* **Exercise goal**: Starting at the line that contains "clear relationship with Platelet Counts. The", copy each line through the end of the listing below. Include both ends and output nothing more.

* **Stored data**:
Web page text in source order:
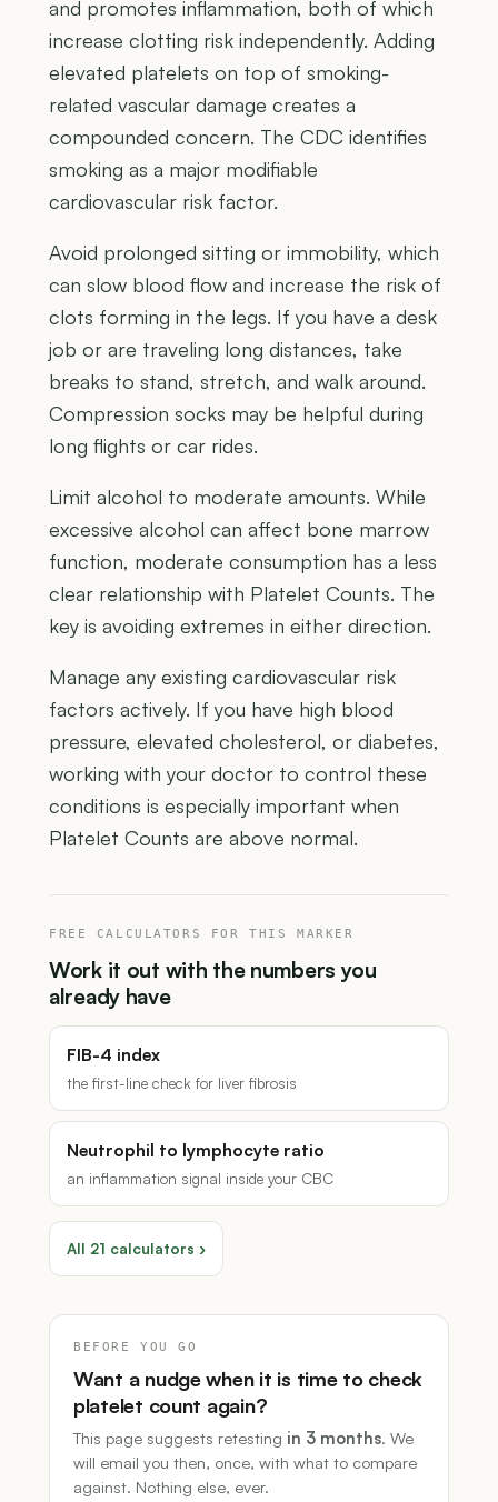
and promotes inflammation, both of which
increase clotting risk independently. Adding
elevated platelets on top of smoking-
related vascular damage creates a
compounded concern. The CDC identifies
smoking as a major modifiable
cardiovascular risk factor.
Avoid prolonged sitting or immobility, which
can slow blood flow and increase the risk of
clots forming in the legs. If you have a desk
job or are traveling long distances, take
breaks to stand, stretch, and walk around.
Compression socks may be helpful during
long flights or car rides.
Limit alcohol to moderate amounts. While
excessive alcohol can affect bone marrow
function, moderate consumption has a less
clear relationship with Platelet Counts. The
key is avoiding extremes in either direction.
Manage any existing cardiovascular risk
factors actively. If you have high blood
pressure, elevated cholesterol, or diabetes,
working with your doctor to control these
conditions is especially important when
Platelet Counts are above normal.
FREE CALCULATORS FOR THIS MARKER
Work it out with the numbers you
already have
FIB-4 index
the first-line check for liver fibrosis
Neutrophil to lymphocyte ratio
an inflammation signal inside your CBC
All 21 calculators ›
BEFORE YOU GO
Want a nudge when it is time to check
platelet count again?
This page suggests retesting in 3 months. We
will email you then, once, with what to compare
against. Nothing else, ever.

* **Solution**:
clear relationship with Platelet Counts. The
key is avoiding extremes in either direction.
Manage any existing cardiovascular risk
factors actively. If you have high blood
pressure, elevated cholesterol, or diabetes,
working with your doctor to control these
conditions is especially important when
Platelet Counts are above normal.
FREE CALCULATORS FOR THIS MARKER
Work it out with the numbers you
already have
FIB-4 index
the first-line check for liver fibrosis
Neutrophil to lymphocyte ratio
an inflammation signal inside your CBC
All 21 calculators ›
BEFORE YOU GO
Want a nudge when it is time to check
platelet count again?
This page suggests retesting in 3 months. We
will email you then, once, with what to compare
against. Nothing else, ever.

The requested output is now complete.